My scholarship has been a tonic for me - it's given me energy and experience to understand that there are many possibilities and such a lot of good is already going on. When I went to the Alzheimer’s Society I was really, impressed to see  all the good things they're doing. But it's only good if people know about it. Despite knowing that fantastic initiatives are going on I grow increasingly concerned about the gaps, the people with no voices whilst also being relieved that there are so many people about there who really do appear to care. Perhaps together we can make a real difference and give people a voice.

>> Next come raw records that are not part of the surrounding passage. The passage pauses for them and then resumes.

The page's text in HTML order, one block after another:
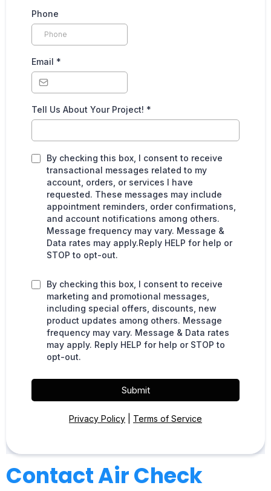
Phone
Email *
Tell Us About Your Project! *
By checking this box, I consent to receive
transactional messages related to my
account, orders, or services I have
requested. These messages may include
appointment reminders, order confirmations,
and account notifications among others.
Message frequency may vary. Message &
Data rates may apply.Reply HELP for help or
STOP to opt-out.
By checking this box, I consent to receive
marketing and promotional messages,
including special offers, discounts, new
product updates among others. Message
frequency may vary. Message & Data rates
may apply. Reply HELP for help or STOP to
opt-out.
Submit
Privacy Policy Terms of Service
Contact Air Check
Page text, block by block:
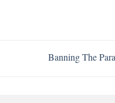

Over the next few weeks I'm working on different areas around diversity and even if it's not dementia, I think this informal knowledge will heighten my ability to lead the agenda.

So only a few weeks after the election, suddenly the NHS is much quieter, MPs have a  pay rise and the “good news is no news” continues with news of poorly performing Trusts, potential strikes and Trusts in deficit. I say again- there isn’t a day goes by that I don’t feel humbled and honoured to be a nurse when I see my staff- from all disciplines - in action- rising above adversity to do the best they can for their patients. The NHS is to be cherished – and those of us in it continue to fly the banner for free health care for all – together we can do it!!